Tribes Threaten Lawsuit Over Salmon Planby Associated Press
KGW.com, April 20, 2004
A tribal confederation says it will sue the Bonneville Power Administration to prevent it from halting summer spills of water over four Columbia River dams.
The BPA says halting the spills could save $77 million by using the water to generate electricity instead, and that only a handful of salmon would be affected.
The Confederated Tribes of the Umatilla say the spills are the safest way to get salmon downriver through the dams, and that stopping them would cost the lives of thousands of fish and retard salmon recovery.
The BPA did not return calls seeking comment.
However the U.S. Army Corps of Engineers has said survival rates for salmon that are "spilled" over the dams are only marginally better than that of those passed through turbines.
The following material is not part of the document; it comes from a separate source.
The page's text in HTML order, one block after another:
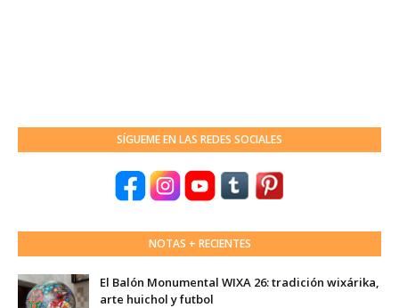
SÍGUEME EN LAS REDES SOCIALES
NOTAS + RECIENTES
El Balón Monumental WIXA 26: tradición wixárika,
arte huichol y futbol

Plans to reduce or eliminate the spills this summer left the tribes with no choice but to sue, said Antone Minthorn, chairman of the Umatilla's board of trustees.
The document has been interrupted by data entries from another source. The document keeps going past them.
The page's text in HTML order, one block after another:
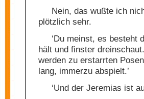
Nein, das wußte ich
plötzlich sehr.
‘Du meinst, es besteht
hält und finster
werden zu erstarrten
lang, immerzu abspielt.’
‘Und der Jeremias ist
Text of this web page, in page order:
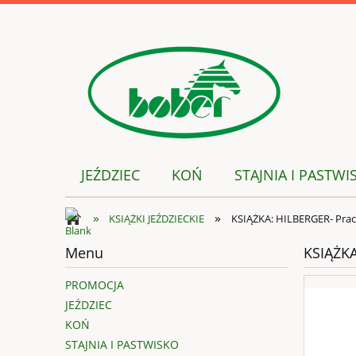
JEŹDZIEC KOŃ STAJNIA I
» KSIĄŻKI JEŹDZIECKIE » KSIĄŻKA: HILBERGER-
Menu
PROMOCJA
JEŹDZIEC
KOŃ
STAJNIA I PASTWISKO
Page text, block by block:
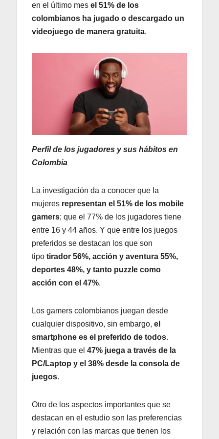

Jay Minthorn, also a board of trustee member, said ending the summer spills would affect chinook runs in the Umatilla River, which were wiped out in the early 20th century when federal irrigation projects took most of the river's water.
The government has since spent millions of dollars to restore the run.
bluefish does the math for your convenience: BPA estimates that eliminating summer spill would provide 1.15 - 1.49 million Megawatt*hours (MWh) of "surplus" electricity to sell (typically to California) at an estimated average price of $32/MWh (yielding $37 - $46 million). Prices of course will vary with time of day and electricity market conditions. BPA estimates that elimination of summer spill could potentially provide a 2% electricity rate reduction.